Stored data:
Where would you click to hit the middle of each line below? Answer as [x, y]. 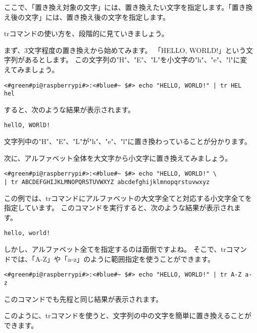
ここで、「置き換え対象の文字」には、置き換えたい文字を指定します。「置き [125, 7]
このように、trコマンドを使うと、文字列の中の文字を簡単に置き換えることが [128, 315]
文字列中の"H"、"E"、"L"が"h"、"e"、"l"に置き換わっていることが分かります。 [128, 141]
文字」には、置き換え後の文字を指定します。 [97, 17]
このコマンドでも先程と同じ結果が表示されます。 [83, 299]
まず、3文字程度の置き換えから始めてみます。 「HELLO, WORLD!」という [125, 50]
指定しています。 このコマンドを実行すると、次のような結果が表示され [119, 208]
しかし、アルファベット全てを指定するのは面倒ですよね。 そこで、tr [115, 249]
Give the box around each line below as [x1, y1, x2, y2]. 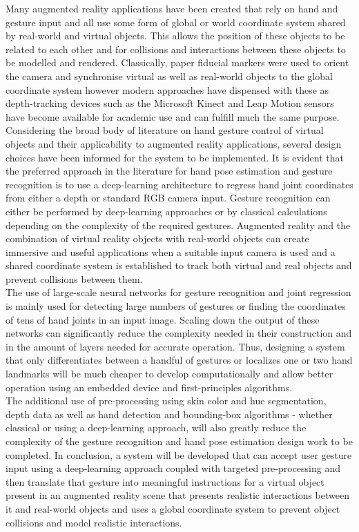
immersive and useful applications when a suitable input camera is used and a [6, 244, 336, 259]
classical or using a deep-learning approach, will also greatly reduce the [6, 420, 307, 435]
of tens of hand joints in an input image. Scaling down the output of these [6, 312, 320, 326]
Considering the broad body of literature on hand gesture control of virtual [6, 123, 324, 137]
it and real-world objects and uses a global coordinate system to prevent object [6, 501, 340, 515]
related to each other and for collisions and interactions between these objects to [6, 41, 346, 56]
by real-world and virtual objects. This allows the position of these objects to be [6, 28, 345, 43]
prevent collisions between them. [6, 271, 143, 286]
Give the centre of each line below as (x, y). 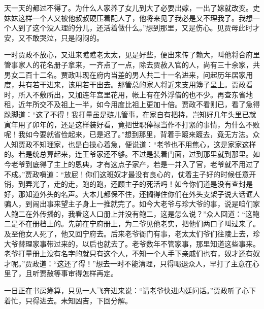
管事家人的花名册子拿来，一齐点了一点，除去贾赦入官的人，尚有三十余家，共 (132, 64)
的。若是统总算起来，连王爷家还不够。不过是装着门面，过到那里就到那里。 (128, 154)
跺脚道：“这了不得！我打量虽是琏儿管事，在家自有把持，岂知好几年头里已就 (130, 114)
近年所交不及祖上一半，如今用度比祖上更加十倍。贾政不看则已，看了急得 (139, 104)
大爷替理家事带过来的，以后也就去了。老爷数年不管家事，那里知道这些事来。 (132, 243)
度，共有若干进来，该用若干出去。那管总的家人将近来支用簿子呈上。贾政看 (128, 84)
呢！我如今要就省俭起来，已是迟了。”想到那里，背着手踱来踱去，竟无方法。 (128, 134)
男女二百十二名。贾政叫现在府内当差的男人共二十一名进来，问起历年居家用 (128, 74)
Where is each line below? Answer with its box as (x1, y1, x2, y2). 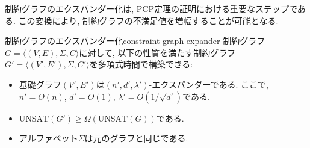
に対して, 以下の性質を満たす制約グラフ (79, 46, 236, 58)
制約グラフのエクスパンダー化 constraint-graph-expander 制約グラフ (5, 34, 265, 47)
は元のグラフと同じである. (84, 132, 188, 144)
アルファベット (19, 132, 78, 144)
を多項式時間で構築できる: (89, 58, 193, 70)
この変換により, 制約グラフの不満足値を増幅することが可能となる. (18, 14, 279, 26)
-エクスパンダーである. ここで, (149, 78, 269, 90)
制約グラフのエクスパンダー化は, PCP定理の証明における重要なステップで (5, 2, 297, 14)
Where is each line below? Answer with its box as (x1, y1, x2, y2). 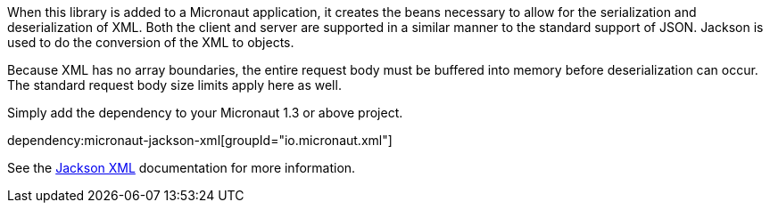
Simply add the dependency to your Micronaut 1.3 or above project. (7, 105, 403, 120)
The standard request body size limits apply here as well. (7, 77, 342, 93)
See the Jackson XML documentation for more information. (7, 160, 356, 175)
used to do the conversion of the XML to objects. (7, 35, 294, 50)
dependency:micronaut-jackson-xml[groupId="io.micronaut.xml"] (7, 133, 393, 148)
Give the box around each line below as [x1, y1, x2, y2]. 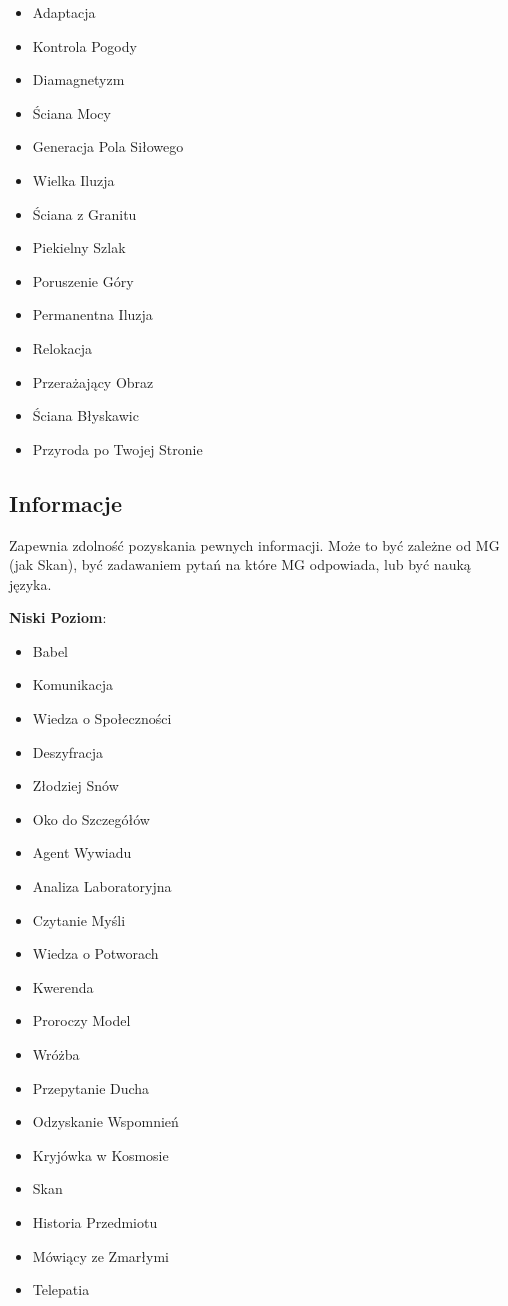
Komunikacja [32, 674, 113, 695]
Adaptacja [32, 2, 96, 22]
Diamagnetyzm [32, 69, 125, 90]
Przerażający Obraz [32, 371, 154, 392]
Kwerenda [32, 976, 94, 997]
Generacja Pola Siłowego [32, 136, 184, 157]
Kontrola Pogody [32, 35, 137, 56]
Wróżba [32, 1044, 80, 1065]
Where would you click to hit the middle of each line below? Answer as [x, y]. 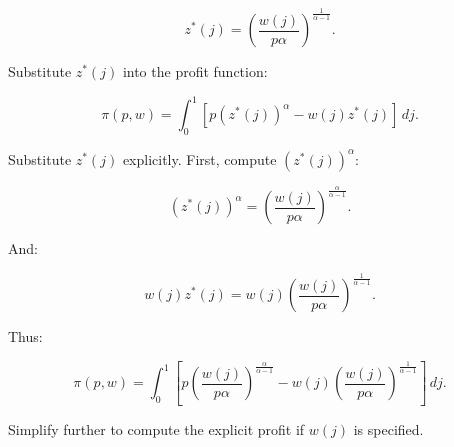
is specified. [388, 429]
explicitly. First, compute [199, 158]
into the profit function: [195, 71]
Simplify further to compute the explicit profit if [156, 429]
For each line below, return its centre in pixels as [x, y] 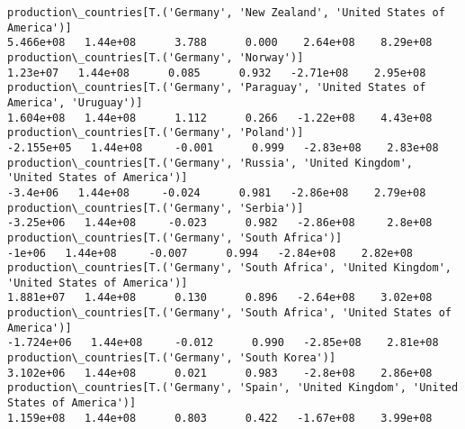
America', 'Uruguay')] [75, 102]
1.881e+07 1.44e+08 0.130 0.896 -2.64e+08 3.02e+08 [220, 298]
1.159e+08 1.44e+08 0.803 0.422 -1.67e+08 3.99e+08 [220, 418]
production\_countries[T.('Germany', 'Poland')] [156, 133]
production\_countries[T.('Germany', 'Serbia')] [156, 208]
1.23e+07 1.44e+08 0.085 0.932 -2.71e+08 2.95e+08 [217, 73]
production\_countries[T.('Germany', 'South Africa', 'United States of [229, 313]
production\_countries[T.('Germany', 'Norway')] [156, 57]
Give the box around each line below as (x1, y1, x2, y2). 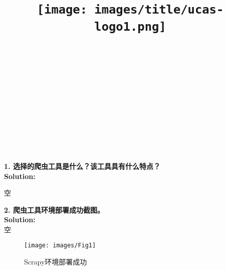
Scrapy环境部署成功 (24, 256, 87, 267)
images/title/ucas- (94, 3, 224, 17)
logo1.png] (94, 19, 166, 34)
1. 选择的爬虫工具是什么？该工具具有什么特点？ (4, 160, 160, 171)
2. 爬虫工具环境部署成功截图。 (4, 204, 104, 215)
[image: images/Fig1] (24, 242, 96, 249)
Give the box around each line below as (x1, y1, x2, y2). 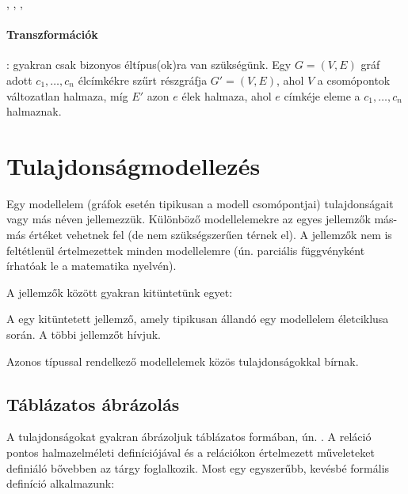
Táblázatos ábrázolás (6, 391, 180, 416)
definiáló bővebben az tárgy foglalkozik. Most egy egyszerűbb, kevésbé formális (6, 459, 390, 476)
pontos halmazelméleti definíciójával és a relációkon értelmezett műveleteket (6, 444, 375, 461)
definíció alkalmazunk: (6, 475, 115, 492)
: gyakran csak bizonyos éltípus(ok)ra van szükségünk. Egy (6, 56, 292, 73)
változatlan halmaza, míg (6, 87, 128, 104)
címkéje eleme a (284, 87, 360, 104)
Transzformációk (6, 26, 98, 43)

**WORK INSTRUCTIONS**
Filter the data above by the word "images" and copy every line that matches.

**ANSWER TO THE EXERCISE**
images/title/ucas- (94, 3, 224, 17)
[image: images/Fig1] (24, 242, 96, 249)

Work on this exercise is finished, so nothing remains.